Bratislava brennt: kosovo jagt historische wm-quali gegen blutendes slowakei

Am Donnerstagabend droht Slowakei das letzte Ticket in die Hölle. Seit dem 0:6 gegen Deutschland schwirrt der Gestank von Angst durch die Katakomben des Tehelné pole – und genau dort will Kosovo Geschichte schreiben. Erstmals treffen die beiden Nationen aufeinander, doch für eine Seite endet der Traum auf den Rasen.

Die Slowaken spielen nicht nur gegen Vedat Muriqi, sie spielen gegen die eigene Blamage.

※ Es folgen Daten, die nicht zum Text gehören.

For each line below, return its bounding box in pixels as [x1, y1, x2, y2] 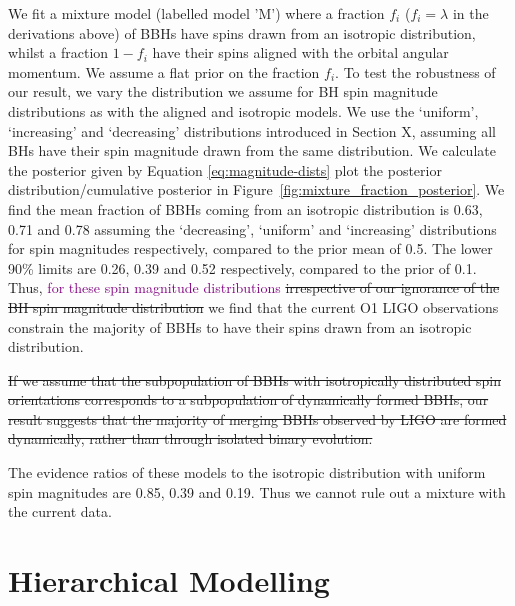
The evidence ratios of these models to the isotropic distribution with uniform [8, 462, 486, 483]
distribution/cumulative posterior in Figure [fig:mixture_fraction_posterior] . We [8, 179, 505, 200]
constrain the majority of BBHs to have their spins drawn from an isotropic [8, 316, 472, 337]
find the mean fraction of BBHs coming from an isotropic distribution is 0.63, [8, 198, 483, 219]
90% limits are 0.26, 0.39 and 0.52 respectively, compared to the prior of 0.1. [8, 257, 477, 278]
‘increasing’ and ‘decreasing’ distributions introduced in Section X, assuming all [8, 120, 496, 141]
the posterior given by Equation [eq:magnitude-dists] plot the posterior [8, 159, 442, 180]
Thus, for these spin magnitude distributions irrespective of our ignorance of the [8, 277, 500, 298]
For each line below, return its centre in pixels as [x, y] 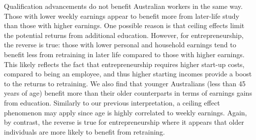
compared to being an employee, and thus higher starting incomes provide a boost [128, 74]
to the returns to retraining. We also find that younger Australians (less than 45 [125, 83]
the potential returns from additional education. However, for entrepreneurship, [124, 35]
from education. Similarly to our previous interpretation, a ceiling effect [112, 102]
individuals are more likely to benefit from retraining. [84, 131]
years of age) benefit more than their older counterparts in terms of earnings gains [128, 93]
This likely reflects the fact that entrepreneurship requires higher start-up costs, [124, 64]
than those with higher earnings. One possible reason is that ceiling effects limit [124, 25]
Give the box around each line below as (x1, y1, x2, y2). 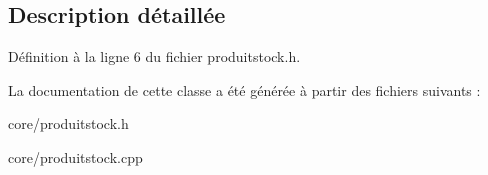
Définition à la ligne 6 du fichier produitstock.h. (8, 46, 301, 67)
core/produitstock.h (8, 113, 129, 134)
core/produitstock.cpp (8, 146, 143, 167)
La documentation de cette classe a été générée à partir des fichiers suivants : (8, 79, 481, 100)

Ein halbes Dutzend Gegentore gegen Deutschland hat die Mannschaft von Francesco Calzona aus dem Tritt gerissen. Milan Škriniar will Führung zeigen, doch die Statistik nagt: Kein einziger Clean Sheet in den letzten fünf Länderspielen.

Muriqi und die 90 minuten, die ein land verändern können

Muriqi und die 90 minuten, die ein land verändern können

Kosovo reist als Außenseiter, aber mit dem Bewusstsein, dass Unentschieden reicht, um in die Schlussrunde einzuziehen. Muriqi, in der Serie A für Mallorca auf Torjagd, trägt die Hoffnung von 1,8 Millionen Menschen. Seine neun Quali-Treffer sind mehr als die gesamte Slowakei-Sturmreihe zusammen erzielte.

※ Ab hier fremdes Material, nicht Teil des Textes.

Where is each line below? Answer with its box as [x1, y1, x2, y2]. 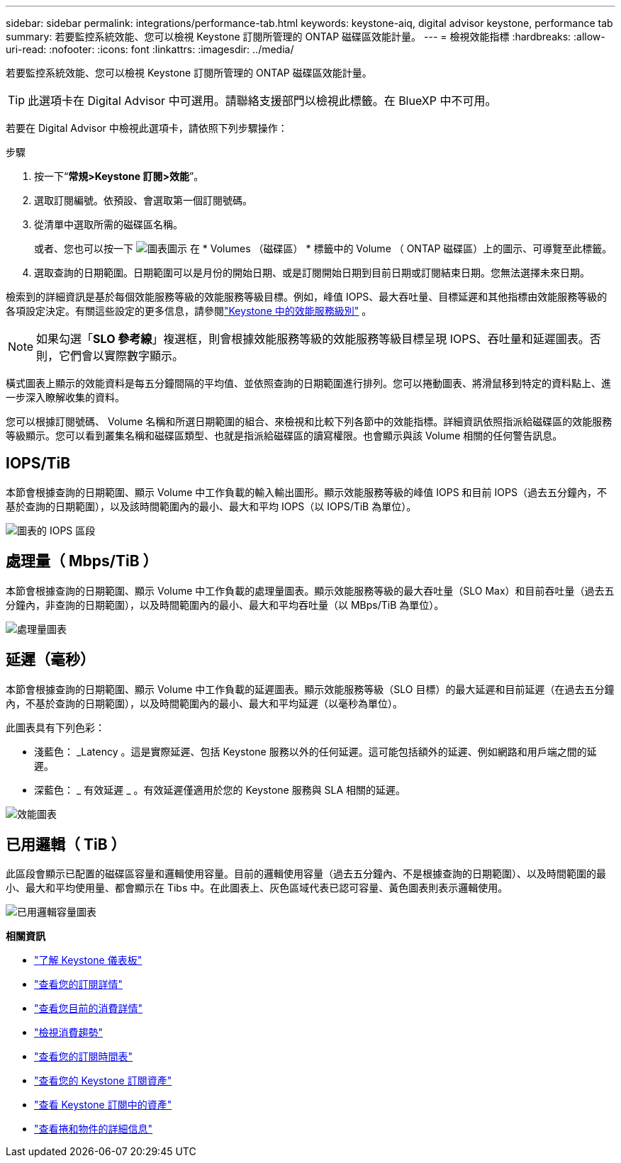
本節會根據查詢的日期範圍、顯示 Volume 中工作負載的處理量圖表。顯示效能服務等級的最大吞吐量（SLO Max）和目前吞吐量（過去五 [6, 584, 615, 597]
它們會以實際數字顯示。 [59, 349, 184, 363]
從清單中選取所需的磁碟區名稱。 [34, 218, 183, 230]
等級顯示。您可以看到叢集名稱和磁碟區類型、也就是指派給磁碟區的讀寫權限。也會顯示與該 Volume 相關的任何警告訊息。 [6, 429, 563, 442]
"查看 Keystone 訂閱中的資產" [34, 1099, 172, 1111]
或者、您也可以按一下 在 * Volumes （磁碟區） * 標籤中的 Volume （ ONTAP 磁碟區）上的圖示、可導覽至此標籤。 [34, 242, 612, 254]
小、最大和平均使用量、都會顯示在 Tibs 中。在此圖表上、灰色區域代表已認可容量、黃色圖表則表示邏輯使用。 [6, 882, 508, 894]
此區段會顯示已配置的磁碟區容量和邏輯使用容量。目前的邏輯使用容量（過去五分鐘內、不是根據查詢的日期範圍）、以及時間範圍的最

Die Uhr tickt auch für David Hancko. Der Linksverteidiger von Feyenoord muss heute Abend um 20:45 Uhr nicht nur Muriqi stoppen, sondern gleichzeitig die eigene Offensive beleben. Seine Flankenquote von 32 % in der Nations League war unter aller Kanone.

Bratislava wird zum Kessel. 22.500 Fans im Tehelné pole, keine deutsche TV-Übertragung, dafür umso mehr Druck. Wer verliert, fliegt komplett raus aus dem Rennen um die WM 2026 in den USA. Für Kosovo wäre es das erste Mal, für Slowakei der zweite Fehlstart nach der verpassten EM 2022.

Die Gewinner treffen am Dienstag auf Türkei oder Rumänien – doch zuerst muss das Herz halten. Heute Nacht entscheidet sich, ob die Slowakei ihre Seelenfänger findet oder ob der Pirat Muriqi den kleinsten Balkan-Staat auf die größte Bühne schießt. Die Uhr läuft, der Zug pfeift, und die Welt schaut weg – nur in Bratislava klopft ein ganzes Land bis zum Anschlag.